A pre-release review should not become twenty documents that nobody reads. For a useful first level, a team can start with a small set of artifacts.

The first artifact is a short feature and data-flow description. The second is a risk tier note with open questions. The third is an inventory of models, APIs, and providers used by the feature. The fourth is test evidence: normal outputs, refusals, errors, and attempts to bypass limits. The fifth is an event log: at minimum, time, user or technical identifier, action type, model or configuration version, and result status.

The team also needs an incident path. Not a ten-page novel, just a practical answer: who receives a report, who can disable the feature, where the event logs are stored, how quickly the product team must collect facts, and when security, legal, or support should be involved.

A good test is this: if tomorrow a user says an AI-generated result harmed or misled them, can the team reconstruct what happened without digging through chat history?

Make it part of the release process

The best place for an EU AI Act review is not a heroic document created minutes before a deadline. It should be a normal release gate, next to security, privacy, accessibility, and observability checks.

For a small AI feature, the gate can stay short. Is the scenario described? Is the preliminary risk tier recorded? Were transparency obligations checked? Do event logs exist? Did the team test unwanted outputs? Is there an incident owner? Can the team disable the feature without rolling back the whole release?

If the answer to two or three questions is “we do not know,” that does not always mean the release must stop. It does mean the risk is unmanaged. The safer move may be to narrow the rollout, limit the audience, add human confirmation, or postpone part of the functionality.

Common mistakes

The first mistake is bringing up the EU AI Act only after the feature is already in production. Then every fix feels like emergency repair, and the team starts arguing with reality.

The second is thinking only about the model. Regulatory risk often lives in the product: who sees the result, what decision it supports, whether there is human control, and whether history can be checked.

The third is failing to label synthetic content when it leaves the editor. If content moves into a public channel, integration, or file, the marker should not disappear on the way.

The fourth is having no event logs. Without logs, the team may have good intentions but no facts.

Practical takeaway

For an engineering team, the EU AI Act is best treated as part of operational readiness, not as a legal storm cloud over the release. Start with a feature map, record the preliminary risk tier, check transparency, keep the minimum artifacts, and add a short gate before launch.
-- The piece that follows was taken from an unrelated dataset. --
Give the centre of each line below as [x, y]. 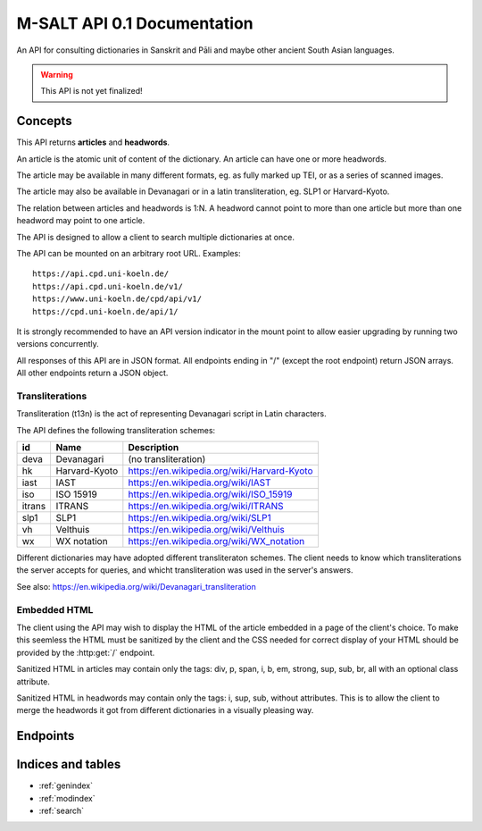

This will not make the product automatically compliant. It will make conversations with legal, security, and the business much more concrete. Most importantly, the team will know what it is shipping, how to explain it to users, and what to do when the system gets something wrong.

Sources

Quick checklist

  • Describe exactly what the AI feature does and where the user sees its output
  • Record a preliminary risk tier and the reasoning behind it
  • Check transparency obligations for chatbots and synthetic content
  • Prepare event logs, test evidence, and an incident response path
  • Add the pre-release gate to the normal release process

Prompt Pack: pre-release review for an AI feature

You are helping a product team prepare an AI feature for release to users in the EU. This is not legal advice; treat it as an engineering pre-release review. Inputs: 1. A short feature description: what the user enters and what the AI system generates or decides. 2. Target users and countries where the feature is available. 3. Models, APIs, or providers used by the feature. 4. Whether the user can clearly see that they are interacting with AI. 5. Whether the feature creates synthetic content: text, images, audio, or video. 6. Existing event logs, tests, support notes, and release documents. Return the result in this format: - a short note on the likely risk tier; - questions to clarify with legal or product ownership; - transparency obligations that look relevant; - minimum release artifacts; - 5 pre-release gate checks; - 3 anti-patterns to avoid.